Aşıyı üretmekten çok, fabrikasyon aşaması önemli
Aşıyı üretebilmiş olmaktan öte bunu çok sayıda üretebilmek önemli, yani fabrikasyon aşamasına geçmek gerekiyor. Türkiye bunu yapabilecek konumda değil. Yoksa molekülü ortaya çıkarmak elbette önemli ama Türkiye bunu yapabilir, seri üretimine geçebilirdi. Buna uğraşılıyor zaten. Dev şirketler hemen üretime geçtiler. Bu şirketler Avrupa Birliği’nden de 300 milyon Euro gibi bir destek aldılar. Üretilen aşının çoğunu, bilimsel kurulları gelişmiş olan, gelişmiş kapitalist ülkeler alıyor. Türkiye gibi ülkeleri de partner olarak alıyorlar. Avrupa Birliği çerçevesinde belirli bir zorunluluk da var, onu partner ele alıyorlar. Türkiye genellikle boşluk dolduran bir pozisyonda oluyor. Türkiye, TÜBİTAK’tan bir miktar katkı sağlamış olmak zorunda. Ama oradan verdiği kadar bir şey alabilmiş değil. Türkiye olarak bizim bu kaderi değiştirmemiz, bunu aşmamız lazım. Bu çok dar bir kapitalist bakışı ile olamaz, çünkü buraya yatırım yapmanız gerekiyor. Bu bir rasyonelite, bir adanmışlık, bu alanda çalışma istiyor. Onun sonrasında bilim üretmek gerekiyor. Bilim insanlarının konsantre olarak, laboratuvara kendilerini adayarak, çalışarak, düştükleri zaman kalkarak, uzun bir maraton koşarak, tüm hayatlarını bir anlamda böyle geçirerek çalışmaları gerekiyor.
Unutursak tekrarlanır
Pandemi bittikten sonra “dert bitti, kavga bitti” gibi, hırs biterse yine bir önceki döneme dönebiliriz. Bu çerçevede bilim insanlarına çok görev düşüyor. Bilim insanlarının talepkâr olması lazım. Umarım vatandaşların bir kısmı da bilim konusunda bilinçlenmiştir. Salgın bilincinin üç beş sene etkisi olur ama daha sonra acil ve yakıcı bir sorun ya da gündem olmazsa unutulur.

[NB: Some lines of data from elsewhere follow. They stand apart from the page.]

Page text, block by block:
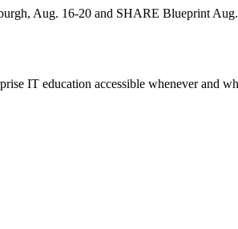
Aug. 16-20 and SHARE Blueprint
IT education accessible whenever and
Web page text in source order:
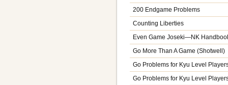
200 Endgame Problems
Counting Liberties
Even Game Joseki—NK
Go More Than A Game (Shotwell)
Go Problems for Kyu Level
Go Problems for Kyu Level
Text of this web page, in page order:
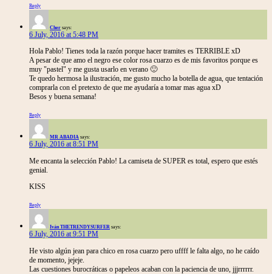
Reply
Cher says:
6 July, 2016 at 5:48 PM
Hola Pablo! Tienes toda la razón porque hacer tramites es TERRIBLE xD
A pesar de que amo el negro ese color rosa cuarzo es de mis favoritos porque es
muy "pastel" y me gusta usarlo en verano 🙂
Te quedo hermosa la ilustración, me gusto mucho la botella de agua, que tentación
comprarla con el pretexto de que me ayudaría a tomar mas agua xD
Besos y buena semana!
Reply
MR ABADIA says:
6 July, 2016 at 8:51 PM
Me encanta la selección Pablo! La camiseta de SUPER es total, espero que estés
genial.
KISS
Reply
Iván THETRENDYSURFER says:
6 July, 2016 at 9:51 PM
He visto algún jean para chico en rosa cuarzo pero uffff le falta algo, no he caído
de momento, jejeje.
Las cuestiones burocráticas o papeleos acaban con la paciencia de uno, jjjrrrrrr.
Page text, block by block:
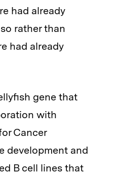
had already
rather than
had already
gene that
with
Cancer
development and
B cell lines that
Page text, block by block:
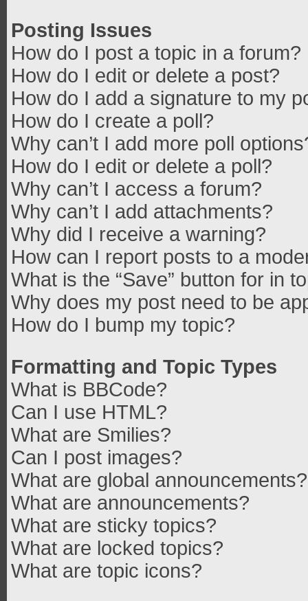
Posting Issues
How do I post a topic in a forum?
How do I edit or delete a post?
How do I add a signature to my
How do I create a poll?
Why can’t I add more poll
How do I edit or delete a poll?
Why can’t I access a forum?
Why can’t I add attachments?
Why did I receive a warning?
How can I report posts to a
What is the “Save” button for in
Why does my post need to be
How do I bump my topic?
Formatting and Topic Types
What is BBCode?
Can I use HTML?
What are Smilies?
Can I post images?
What are global announcements?
What are announcements?
What are sticky topics?
What are locked topics?
What are topic icons?
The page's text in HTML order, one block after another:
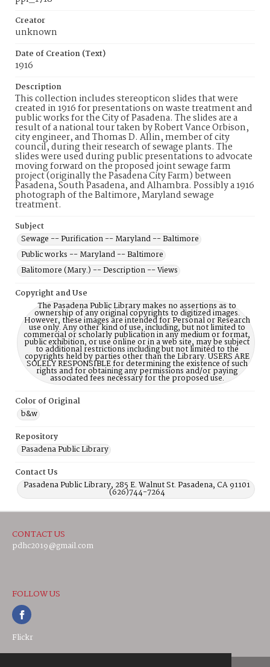
Creator
unknown
Date of Creation (Text)
1916
Description
This collection includes stereopticon slides that were
created in 1916 for presentations on waste treatment and
public works for the City of Pasadena. The slides are a
result of a national tour taken by Robert Vance Orbison,
city engineer, and Thomas D. Allin, member of city
council, during their research of sewage plants. The
slides were used during public presentations to advocate
moving forward on the proposed joint sewage farm
project (originally the Pasadena City Farm) between
Pasadena, South Pasadena, and Alhambra. Possibly a 1916
photograph of the Baltimore, Maryland sewage
treatment.
Subject
Sewage -- Purification -- Maryland -- Baltimore
Public works -- Maryland -- Baltimore
Balitomore (Mary.) -- Description -- Views
Copyright and Use
The Pasadena Public Library makes no assertions as to
ownership of any original copyrights to digitized images.
However, these images are intended for Personal or Research
use only. Any other kind of use, including, but not limited to
commercial or scholarly publication in any medium or format,
public exhibition, or use online or in a web site, may be subject
to additional restrictions including but not limited to the
copyrights held by parties other than the Library. USERS ARE
SOLELY RESPONSIBLE for determining the existence of such
rights and for obtaining any permissions and/or paying
associated fees necessary for the proposed use.
Color of Original
b&w
Repository
Pasadena Public Library
Contact Us
Pasadena Public Library, 285 E. Walnut St. Pasadena, CA 91101
(626)744-7264
CONTACT US
pdhc2019@gmail.com
FOLLOW US
Flickr
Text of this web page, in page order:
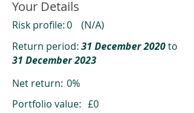
Your Details
Risk profile:0
(N/A)
Return period: 31 December 2020to
31 December 2023
Net return: 0%
Portfolio value: £0
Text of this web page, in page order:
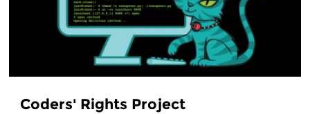
Coders' Rights Project
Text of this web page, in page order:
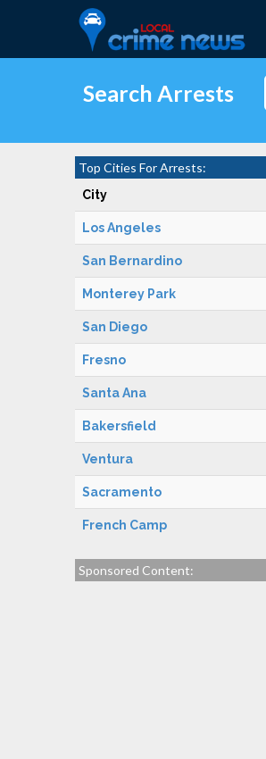
Search Arrests
Top Cities For Arrests:
City
Los Angeles
San Bernardino
Monterey Park
San Diego
Fresno
Santa Ana
Bakersfield
Ventura
Sacramento
French Camp
Sponsored Content:
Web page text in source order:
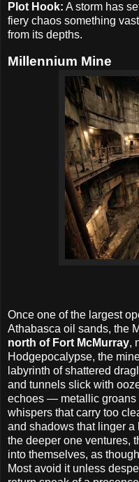
Plot Hook: A storm has
fiery chaos something
from its depths.
Millennium Mine
Once one of the largest
Athabasca oil sands, the
north of Fort McMurray,
Hodgepocalypse, the
labyrinth of shattered
and tunnels slick with
echoes — metallic groans
whispers that carry too
and shadows that linger a
the deeper one ventures,
into themselves, as
Most avoid it unless
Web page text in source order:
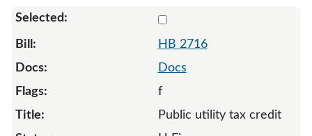
HB 2716
Docs
f
Public utility tax credit

Prof. Dr. Önder Ergönül kimdir?
1989’da Hacettepe Üniversitesi Tıp Fakültesi’nden mezun oldu. 1996’da Ankara Üniversitesi Tıp Fakültesi İnfeksiyon Hastalıkları ve Klinik Mikrobiyoloji Anabilim Dalı’nda ihtisasını tamamladı. 2003 yılında Harvard Üniversitesi Halk Sağlığı Okulu’nda sayısal analizler alanında halk sağlığı yüksek lisans derecesi (MPH) aldı. 2000-2002 yılları arasında Utah Üniversitesi İnfeksiyon Hastalıkları ve Klinik Epidemiyoloji bölümünde araştırmacı olarak çalıştı. 2003-2006 yılları arasında Ankara Numune Eğitim ve Araştırma Hastanesi İnfeksiyon Hastalıkları Kliniği’nde ve 2006-2010 yılları arasında Marmara Üniversitesi Tıp Fakültesi, İnfeksiyon Hastalıkları ve Klinik Mikrobiyoloji Anabilim Dalı’nda çalıştı. 2011 yılından bu yana Koç Üniversitesi Tıp Fakültesi’nde çalışmaktadır. Bilim Akademisi üyesidir. Türk Klinik Mikrobiyoloji ve İnfeksiyon Hastalıkları Derneği’nde (KLİMİK) 2009-2011 döneminde Denetleme Kurulu üyesi, 2011-2013 döneminde genel sekreter, 2013-2017 döneminde başkanlık yaptı. Koç Üniversitesi İş Bankası Enfeksiyon Hastalıkları Araştırma Merkezi (KUISCID) Direktörü olarak görevine devam ediyor.